Pflegepolitik
Kontrolle ist gut – Vertrauen in den Berufsstand ist besser
Der Verband katholischer Altenhilfe in Deutschland (VKAD) hat eine Neuauflage seiner pflegepolitischen Positionierung präsentiert. Neben der Flexibilisierung von Sektorengrenzen fordert der Verband mehr Vertrauen in den Berufsstand Pflege.

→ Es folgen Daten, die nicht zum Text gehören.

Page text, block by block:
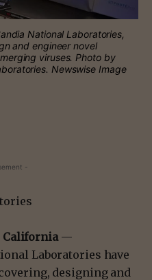
National Laboratories,
and engineer novel
viruses. Photo by
Newswise Image
-
California —
Laboratories have
designing and
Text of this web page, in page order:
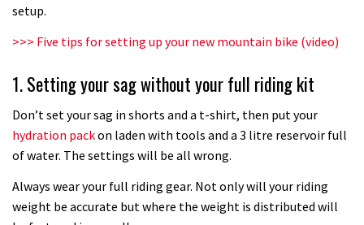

„Die Langzeitpflege kämpft seit Jahren mit riesigen Herausforderungen. Daher verleihen wir unseren Forderungen mit dem Motto ,Pflege begeistert‘ ganz bewusst einen positiven Akzent“, erklärt die VKAD-Vorsitzende Barbara Dietrich-Schleicher. „Unsere Mitglieder, die Träger von Pflegeheimen, ambulanten Diensten und Pflegeschulen, haben zahlreiche Vorschläge für bessere Rahmenbedingungen in der Langzeitpflege. Mit ihrer Praxisperspektive möchten wir mit politischen Entscheider:innen und Akteur:innen der Pflegebranche über eine zukunftsfähige Pflege ins Gespräch kommen“, so Dietrich-Schleicher.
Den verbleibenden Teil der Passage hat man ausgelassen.